**Extracted data**
==*==

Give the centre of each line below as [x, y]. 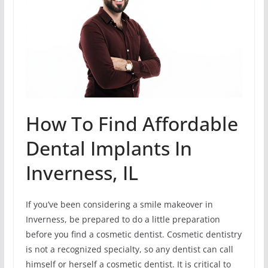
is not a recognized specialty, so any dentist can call [129, 249]
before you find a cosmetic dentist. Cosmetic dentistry [133, 234]
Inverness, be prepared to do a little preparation [123, 219]
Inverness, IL [82, 172]
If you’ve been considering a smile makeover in [119, 204]
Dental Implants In [109, 148]
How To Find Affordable [132, 123]
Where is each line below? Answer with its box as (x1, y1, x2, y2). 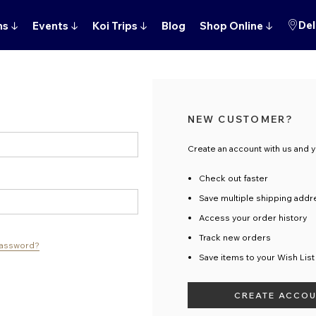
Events (32, 19, 71, 32)
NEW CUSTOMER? (187, 113, 294, 126)
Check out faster (198, 173, 268, 183)
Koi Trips (92, 19, 140, 32)
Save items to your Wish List (198, 252, 315, 262)
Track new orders (198, 232, 271, 243)
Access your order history (198, 212, 307, 223)
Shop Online (199, 19, 265, 32)
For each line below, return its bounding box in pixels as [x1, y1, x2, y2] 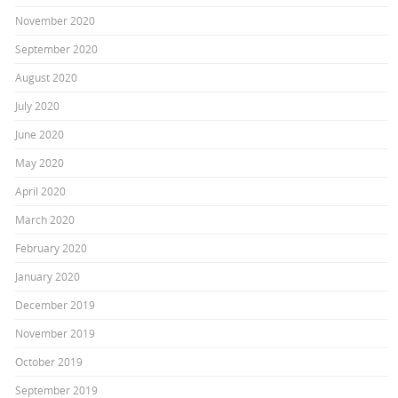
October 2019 [15, 354, 84, 369]
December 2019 [15, 297, 96, 312]
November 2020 [15, 12, 96, 28]
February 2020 [15, 240, 88, 255]
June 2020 [15, 126, 65, 141]
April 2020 [15, 183, 67, 198]
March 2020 [15, 211, 76, 227]
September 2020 [15, 41, 99, 56]
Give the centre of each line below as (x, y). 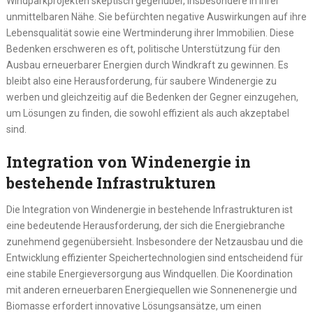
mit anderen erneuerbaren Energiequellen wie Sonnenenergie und (151, 290)
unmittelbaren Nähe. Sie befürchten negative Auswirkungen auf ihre (156, 17)
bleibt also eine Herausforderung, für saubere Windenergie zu (141, 81)
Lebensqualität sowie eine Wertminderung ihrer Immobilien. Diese (150, 33)
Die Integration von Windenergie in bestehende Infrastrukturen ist (149, 210)
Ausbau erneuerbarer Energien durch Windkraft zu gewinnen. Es (147, 65)
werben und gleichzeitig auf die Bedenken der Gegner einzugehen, (152, 97)
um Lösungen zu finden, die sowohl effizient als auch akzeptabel (147, 114)
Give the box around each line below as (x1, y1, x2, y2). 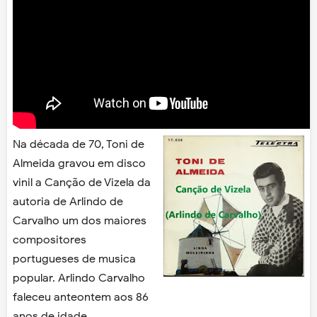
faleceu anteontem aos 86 (13, 290, 149, 305)
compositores (13, 233, 86, 248)
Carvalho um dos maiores (13, 214, 146, 229)
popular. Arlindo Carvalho (13, 271, 145, 286)
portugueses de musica (13, 252, 136, 267)
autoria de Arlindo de (13, 195, 123, 209)
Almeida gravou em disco (13, 156, 146, 171)
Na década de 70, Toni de (13, 137, 144, 152)
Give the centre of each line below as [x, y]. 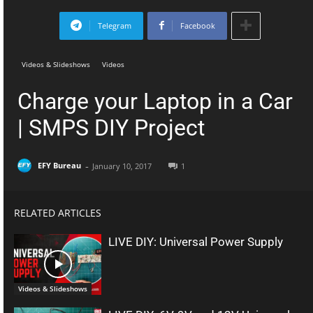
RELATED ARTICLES [58, 212]
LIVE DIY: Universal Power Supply [196, 241]
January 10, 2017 [122, 166]
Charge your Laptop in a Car [155, 101]
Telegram [115, 25]
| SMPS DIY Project [111, 128]
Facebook [198, 25]
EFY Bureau [59, 166]
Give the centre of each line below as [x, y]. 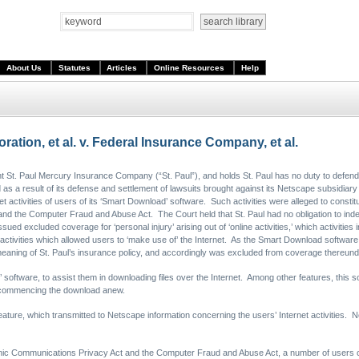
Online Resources [191, 68]
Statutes [75, 68]
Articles [123, 68]
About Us [25, 68]
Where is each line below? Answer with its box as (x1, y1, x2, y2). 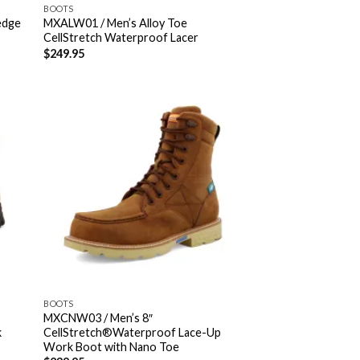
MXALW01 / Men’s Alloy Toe (43, 16, 188, 31)
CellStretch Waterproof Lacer (43, 31, 199, 45)
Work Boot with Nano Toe (43, 339, 180, 354)
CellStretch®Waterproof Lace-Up (43, 325, 222, 339)
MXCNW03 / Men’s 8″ (43, 310, 153, 325)
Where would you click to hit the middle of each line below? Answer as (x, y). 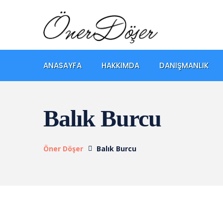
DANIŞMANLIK (184, 65)
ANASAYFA (62, 65)
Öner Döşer (63, 148)
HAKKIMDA (120, 65)
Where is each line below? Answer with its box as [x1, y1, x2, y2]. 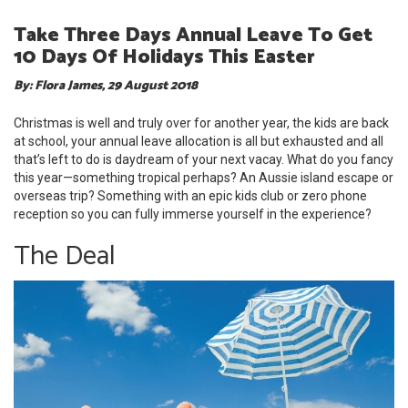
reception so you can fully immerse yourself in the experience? [14, 207, 372, 222]
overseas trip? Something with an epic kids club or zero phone [14, 189, 367, 204]
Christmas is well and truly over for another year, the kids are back [14, 116, 389, 131]
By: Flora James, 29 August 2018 [14, 76, 198, 97]
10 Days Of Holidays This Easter [14, 41, 315, 75]
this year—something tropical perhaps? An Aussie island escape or [14, 170, 393, 186]
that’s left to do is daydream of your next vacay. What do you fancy [14, 152, 393, 168]
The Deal [14, 234, 116, 280]
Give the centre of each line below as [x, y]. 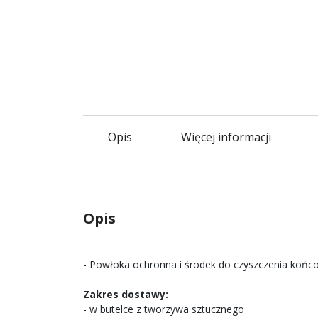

==*==

**Assignment**
In the listing above, find the line with "compositores (13, 233, 86, 248)" and the line with "overseas trip? Something". Copy exactly those lines and all between them, minus the images.

**Reply to the exercise**
compositores (13, 233, 86, 248)
Carvalho um dos maiores (13, 214, 146, 229)
popular. Arlindo Carvalho (13, 271, 145, 286)
portugueses de musica (13, 252, 136, 267)
autoria de Arlindo de (13, 195, 123, 209)
Almeida gravou em disco (13, 156, 146, 171)
Na década de 70, Toni de (13, 137, 144, 152)
Give the centre of each line below as [x, y]. 
RELATED ARTICLES [58, 212]
LIVE DIY: Universal Power Supply [196, 241]
January 10, 2017 [122, 166]
Charge your Laptop in a Car [155, 101]
Telegram [115, 25]
| SMPS DIY Project [111, 128]
Facebook [198, 25]
EFY Bureau [59, 166]
Give the centre of each line below as [x, y]. 
Online Resources [191, 68]
Statutes [75, 68]
Articles [123, 68]
About Us [25, 68]
Where is each line below? Answer with its box as (x1, y1, x2, y2). 
MXALW01 / Men’s Alloy Toe (43, 16, 188, 31)
CellStretch Waterproof Lacer (43, 31, 199, 45)
Work Boot with Nano Toe (43, 339, 180, 354)
CellStretch®Waterproof Lace-Up (43, 325, 222, 339)
MXCNW03 / Men’s 8″ (43, 310, 153, 325)
Where would you click to hit the middle of each line below? Answer as (x, y). 
DANIŞMANLIK (184, 65)
ANASAYFA (62, 65)
Öner Döşer (63, 148)
HAKKIMDA (120, 65)
Where is each line below? Answer with its box as [x1, y1, x2, y2]. 
reception so you can fully immerse yourself in the experience? [14, 207, 372, 222]
overseas trip? Something with an epic kids club or zero phone [14, 189, 367, 204]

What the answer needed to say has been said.